▸ **TASK DETAILS**
Please restate each entry below, word for word.

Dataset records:

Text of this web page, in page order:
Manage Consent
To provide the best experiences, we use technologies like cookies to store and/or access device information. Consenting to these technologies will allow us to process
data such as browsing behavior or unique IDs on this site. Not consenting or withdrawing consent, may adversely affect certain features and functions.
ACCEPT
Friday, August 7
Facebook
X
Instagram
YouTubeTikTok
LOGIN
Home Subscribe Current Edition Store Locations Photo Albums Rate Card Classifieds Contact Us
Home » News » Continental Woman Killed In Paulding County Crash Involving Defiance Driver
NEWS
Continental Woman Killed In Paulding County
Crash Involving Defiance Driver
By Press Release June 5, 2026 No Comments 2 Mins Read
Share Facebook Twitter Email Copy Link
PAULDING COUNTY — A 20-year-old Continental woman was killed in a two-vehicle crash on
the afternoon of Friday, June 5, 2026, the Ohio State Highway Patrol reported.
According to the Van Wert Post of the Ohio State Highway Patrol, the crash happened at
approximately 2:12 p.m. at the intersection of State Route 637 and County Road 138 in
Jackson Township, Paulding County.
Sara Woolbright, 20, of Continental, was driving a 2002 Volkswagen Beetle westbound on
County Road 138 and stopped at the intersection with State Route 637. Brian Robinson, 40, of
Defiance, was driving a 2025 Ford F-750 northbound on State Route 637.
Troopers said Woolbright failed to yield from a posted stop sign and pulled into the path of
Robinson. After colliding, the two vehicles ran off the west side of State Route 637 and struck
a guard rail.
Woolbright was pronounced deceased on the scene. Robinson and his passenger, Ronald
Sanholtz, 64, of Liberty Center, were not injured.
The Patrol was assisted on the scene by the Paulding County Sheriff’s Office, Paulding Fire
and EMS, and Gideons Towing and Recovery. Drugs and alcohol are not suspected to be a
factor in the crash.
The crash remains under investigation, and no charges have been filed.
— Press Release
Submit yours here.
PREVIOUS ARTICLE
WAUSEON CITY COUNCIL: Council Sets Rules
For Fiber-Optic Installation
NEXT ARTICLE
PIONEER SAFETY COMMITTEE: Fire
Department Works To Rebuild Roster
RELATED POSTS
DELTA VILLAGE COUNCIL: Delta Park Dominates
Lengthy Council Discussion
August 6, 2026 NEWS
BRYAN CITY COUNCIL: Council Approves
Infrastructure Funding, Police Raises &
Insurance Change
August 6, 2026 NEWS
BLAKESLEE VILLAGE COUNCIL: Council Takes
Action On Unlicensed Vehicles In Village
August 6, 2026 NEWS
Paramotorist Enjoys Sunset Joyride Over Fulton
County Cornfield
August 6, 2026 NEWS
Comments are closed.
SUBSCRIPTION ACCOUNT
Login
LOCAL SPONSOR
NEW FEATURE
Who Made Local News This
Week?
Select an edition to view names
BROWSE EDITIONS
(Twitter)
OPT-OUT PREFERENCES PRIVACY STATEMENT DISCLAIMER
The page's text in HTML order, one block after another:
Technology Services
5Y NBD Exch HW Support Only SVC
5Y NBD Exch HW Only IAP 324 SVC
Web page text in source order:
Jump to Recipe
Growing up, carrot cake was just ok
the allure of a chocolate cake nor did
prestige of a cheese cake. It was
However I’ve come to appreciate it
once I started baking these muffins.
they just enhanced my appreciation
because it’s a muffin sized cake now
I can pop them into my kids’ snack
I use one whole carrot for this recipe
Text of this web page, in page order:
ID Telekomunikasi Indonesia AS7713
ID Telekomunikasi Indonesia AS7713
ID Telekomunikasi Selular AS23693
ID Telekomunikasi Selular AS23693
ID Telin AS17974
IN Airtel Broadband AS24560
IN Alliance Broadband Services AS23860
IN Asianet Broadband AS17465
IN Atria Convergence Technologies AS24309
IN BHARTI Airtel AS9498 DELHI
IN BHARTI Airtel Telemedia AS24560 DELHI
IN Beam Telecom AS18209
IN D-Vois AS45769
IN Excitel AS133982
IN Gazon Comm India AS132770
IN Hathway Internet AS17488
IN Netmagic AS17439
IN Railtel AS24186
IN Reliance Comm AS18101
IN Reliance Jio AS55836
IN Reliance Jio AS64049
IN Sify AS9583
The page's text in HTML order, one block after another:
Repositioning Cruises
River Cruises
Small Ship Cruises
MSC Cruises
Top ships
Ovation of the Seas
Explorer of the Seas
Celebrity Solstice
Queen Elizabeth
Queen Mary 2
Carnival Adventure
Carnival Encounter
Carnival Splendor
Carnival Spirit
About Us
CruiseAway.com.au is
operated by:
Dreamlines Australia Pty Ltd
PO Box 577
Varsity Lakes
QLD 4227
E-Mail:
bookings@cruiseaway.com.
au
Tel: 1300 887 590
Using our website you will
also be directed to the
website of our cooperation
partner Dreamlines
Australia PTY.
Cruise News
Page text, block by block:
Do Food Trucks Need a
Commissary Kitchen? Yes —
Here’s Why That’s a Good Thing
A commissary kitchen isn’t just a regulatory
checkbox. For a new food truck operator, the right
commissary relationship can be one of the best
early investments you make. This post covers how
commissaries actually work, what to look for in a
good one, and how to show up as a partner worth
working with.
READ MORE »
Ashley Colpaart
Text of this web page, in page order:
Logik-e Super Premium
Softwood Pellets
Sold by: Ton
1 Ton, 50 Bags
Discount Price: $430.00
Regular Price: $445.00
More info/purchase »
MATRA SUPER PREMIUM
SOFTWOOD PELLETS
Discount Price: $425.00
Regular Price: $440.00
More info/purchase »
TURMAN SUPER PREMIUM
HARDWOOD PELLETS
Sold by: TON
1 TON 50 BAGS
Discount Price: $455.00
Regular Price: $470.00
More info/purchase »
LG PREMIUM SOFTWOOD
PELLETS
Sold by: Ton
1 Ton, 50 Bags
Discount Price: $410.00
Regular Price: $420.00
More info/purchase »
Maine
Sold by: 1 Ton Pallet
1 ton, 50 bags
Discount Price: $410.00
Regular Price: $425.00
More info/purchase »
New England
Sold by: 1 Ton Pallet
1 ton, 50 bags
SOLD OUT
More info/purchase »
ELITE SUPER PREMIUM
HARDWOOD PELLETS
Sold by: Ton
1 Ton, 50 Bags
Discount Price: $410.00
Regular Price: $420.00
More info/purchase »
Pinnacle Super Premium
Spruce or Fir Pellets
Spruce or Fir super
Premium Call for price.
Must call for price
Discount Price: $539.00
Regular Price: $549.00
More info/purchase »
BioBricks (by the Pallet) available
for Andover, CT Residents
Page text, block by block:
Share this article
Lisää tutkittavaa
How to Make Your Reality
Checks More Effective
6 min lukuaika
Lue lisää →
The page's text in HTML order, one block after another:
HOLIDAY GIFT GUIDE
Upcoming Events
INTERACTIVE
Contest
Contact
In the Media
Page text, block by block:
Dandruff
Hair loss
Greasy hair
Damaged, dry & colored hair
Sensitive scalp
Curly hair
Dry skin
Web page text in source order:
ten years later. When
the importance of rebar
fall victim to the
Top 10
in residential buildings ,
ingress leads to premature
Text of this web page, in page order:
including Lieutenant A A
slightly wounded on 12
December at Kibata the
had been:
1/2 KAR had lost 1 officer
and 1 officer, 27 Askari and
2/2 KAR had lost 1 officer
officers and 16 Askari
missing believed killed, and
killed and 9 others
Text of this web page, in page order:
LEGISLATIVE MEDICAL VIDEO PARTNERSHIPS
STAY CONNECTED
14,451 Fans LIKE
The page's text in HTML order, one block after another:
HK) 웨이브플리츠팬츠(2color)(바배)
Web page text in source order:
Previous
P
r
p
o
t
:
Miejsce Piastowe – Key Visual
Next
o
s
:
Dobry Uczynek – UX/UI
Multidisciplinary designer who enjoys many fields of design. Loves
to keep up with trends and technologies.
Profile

▸ **EXPECTED ANSWER**
Text of this web page, in page order:
Manage Consent
To provide the best experiences, we use technologies like cookies to store and/or access device information. Consenting to these technologies will allow us to process
data such as browsing behavior or unique IDs on this site. Not consenting or withdrawing consent, may adversely affect certain features and functions.
ACCEPT
Friday, August 7
Facebook
X
Instagram
YouTubeTikTok
LOGIN
Home Subscribe Current Edition Store Locations Photo Albums Rate Card Classifieds Contact Us
Home » News » Continental Woman Killed In Paulding County Crash Involving Defiance Driver
NEWS
Continental Woman Killed In Paulding County
Crash Involving Defiance Driver
By Press Release June 5, 2026 No Comments 2 Mins Read
Share Facebook Twitter Email Copy Link
PAULDING COUNTY — A 20-year-old Continental woman was killed in a two-vehicle crash on
the afternoon of Friday, June 5, 2026, the Ohio State Highway Patrol reported.
According to the Van Wert Post of the Ohio State Highway Patrol, the crash happened at
approximately 2:12 p.m. at the intersection of State Route 637 and County Road 138 in
Jackson Township, Paulding County.
Sara Woolbright, 20, of Continental, was driving a 2002 Volkswagen Beetle westbound on
County Road 138 and stopped at the intersection with State Route 637. Brian Robinson, 40, of
Defiance, was driving a 2025 Ford F-750 northbound on State Route 637.
Troopers said Woolbright failed to yield from a posted stop sign and pulled into the path of
Robinson. After colliding, the two vehicles ran off the west side of State Route 637 and struck
a guard rail.
Woolbright was pronounced deceased on the scene. Robinson and his passenger, Ronald
Sanholtz, 64, of Liberty Center, were not injured.
The Patrol was assisted on the scene by the Paulding County Sheriff’s Office, Paulding Fire
and EMS, and Gideons Towing and Recovery. Drugs and alcohol are not suspected to be a
factor in the crash.
The crash remains under investigation, and no charges have been filed.
— Press Release
Submit yours here.
PREVIOUS ARTICLE
WAUSEON CITY COUNCIL: Council Sets Rules
For Fiber-Optic Installation
NEXT ARTICLE
PIONEER SAFETY COMMITTEE: Fire
Department Works To Rebuild Roster
RELATED POSTS
DELTA VILLAGE COUNCIL: Delta Park Dominates
Lengthy Council Discussion
August 6, 2026 NEWS
BRYAN CITY COUNCIL: Council Approves
Infrastructure Funding, Police Raises &
Insurance Change
August 6, 2026 NEWS
BLAKESLEE VILLAGE COUNCIL: Council Takes
Action On Unlicensed Vehicles In Village
August 6, 2026 NEWS
Paramotorist Enjoys Sunset Joyride Over Fulton
County Cornfield
August 6, 2026 NEWS
Comments are closed.
SUBSCRIPTION ACCOUNT
Login
LOCAL SPONSOR
NEW FEATURE
Who Made Local News This
Week?
Select an edition to view names
BROWSE EDITIONS
(Twitter)
OPT-OUT PREFERENCES PRIVACY STATEMENT DISCLAIMER
The page's text in HTML order, one block after another:
Technology Services
5Y NBD Exch HW Support Only SVC
5Y NBD Exch HW Only IAP 324 SVC
Web page text in source order:
Jump to Recipe
Growing up, carrot cake was just ok
the allure of a chocolate cake nor did
prestige of a cheese cake. It was
However I’ve come to appreciate it
once I started baking these muffins.
they just enhanced my appreciation
because it’s a muffin sized cake now
I can pop them into my kids’ snack
I use one whole carrot for this recipe
Text of this web page, in page order:
ID Telekomunikasi Indonesia AS7713
ID Telekomunikasi Indonesia AS7713
ID Telekomunikasi Selular AS23693
ID Telekomunikasi Selular AS23693
ID Telin AS17974
IN Airtel Broadband AS24560
IN Alliance Broadband Services AS23860
IN Asianet Broadband AS17465
IN Atria Convergence Technologies AS24309
IN BHARTI Airtel AS9498 DELHI
IN BHARTI Airtel Telemedia AS24560 DELHI
IN Beam Telecom AS18209
IN D-Vois AS45769
IN Excitel AS133982
IN Gazon Comm India AS132770
IN Hathway Internet AS17488
IN Netmagic AS17439
IN Railtel AS24186
IN Reliance Comm AS18101
IN Reliance Jio AS55836
IN Reliance Jio AS64049
IN Sify AS9583
The page's text in HTML order, one block after another:
Repositioning Cruises
River Cruises
Small Ship Cruises
MSC Cruises
Top ships
Ovation of the Seas
Explorer of the Seas
Celebrity Solstice
Queen Elizabeth
Queen Mary 2
Carnival Adventure
Carnival Encounter
Carnival Splendor
Carnival Spirit
About Us
CruiseAway.com.au is
operated by:
Dreamlines Australia Pty Ltd
PO Box 577
Varsity Lakes
QLD 4227
E-Mail:
bookings@cruiseaway.com.
au
Tel: 1300 887 590
Using our website you will
also be directed to the
website of our cooperation
partner Dreamlines
Australia PTY.
Cruise News
Page text, block by block:
Do Food Trucks Need a
Commissary Kitchen? Yes —
Here’s Why That’s a Good Thing
A commissary kitchen isn’t just a regulatory
checkbox. For a new food truck operator, the right
commissary relationship can be one of the best
early investments you make. This post covers how
commissaries actually work, what to look for in a
good one, and how to show up as a partner worth
working with.
READ MORE »
Ashley Colpaart
Text of this web page, in page order:
Logik-e Super Premium
Softwood Pellets
Sold by: Ton
1 Ton, 50 Bags
Discount Price: $430.00
Regular Price: $445.00
More info/purchase »
MATRA SUPER PREMIUM
SOFTWOOD PELLETS
Discount Price: $425.00
Regular Price: $440.00
More info/purchase »
TURMAN SUPER PREMIUM
HARDWOOD PELLETS
Sold by: TON
1 TON 50 BAGS
Discount Price: $455.00
Regular Price: $470.00
More info/purchase »
LG PREMIUM SOFTWOOD
PELLETS
Sold by: Ton
1 Ton, 50 Bags
Discount Price: $410.00
Regular Price: $420.00
More info/purchase »
Maine
Sold by: 1 Ton Pallet
1 ton, 50 bags
Discount Price: $410.00
Regular Price: $425.00
More info/purchase »
New England
Sold by: 1 Ton Pallet
1 ton, 50 bags
SOLD OUT
More info/purchase »
ELITE SUPER PREMIUM
HARDWOOD PELLETS
Sold by: Ton
1 Ton, 50 Bags
Discount Price: $410.00
Regular Price: $420.00
More info/purchase »
Pinnacle Super Premium
Spruce or Fir Pellets
Spruce or Fir super
Premium Call for price.
Must call for price
Discount Price: $539.00
Regular Price: $549.00
More info/purchase »
BioBricks (by the Pallet) available
for Andover, CT Residents
Page text, block by block:
Share this article
Lisää tutkittavaa
How to Make Your Reality
Checks More Effective
6 min lukuaika
Lue lisää →
The page's text in HTML order, one block after another:
HOLIDAY GIFT GUIDE
Upcoming Events
INTERACTIVE
Contest
Contact
In the Media
Page text, block by block:
Dandruff
Hair loss
Greasy hair
Damaged, dry & colored hair
Sensitive scalp
Curly hair
Dry skin
Web page text in source order:
ten years later. When
the importance of rebar
fall victim to the
Top 10
in residential buildings ,
ingress leads to premature
Text of this web page, in page order:
including Lieutenant A A
slightly wounded on 12
December at Kibata the
had been:
1/2 KAR had lost 1 officer
and 1 officer, 27 Askari and
2/2 KAR had lost 1 officer
officers and 16 Askari
missing believed killed, and
killed and 9 others
Text of this web page, in page order:
LEGISLATIVE MEDICAL VIDEO PARTNERSHIPS
STAY CONNECTED
14,451 Fans LIKE
The page's text in HTML order, one block after another:
HK) 웨이브플리츠팬츠(2color)(바배)
Web page text in source order:
Previous
P
r
p
o
t
:
Miejsce Piastowe – Key Visual
Next
o
s
:
Dobry Uczynek – UX/UI
Multidisciplinary designer who enjoys many fields of design. Loves
to keep up with trends and technologies.
Profile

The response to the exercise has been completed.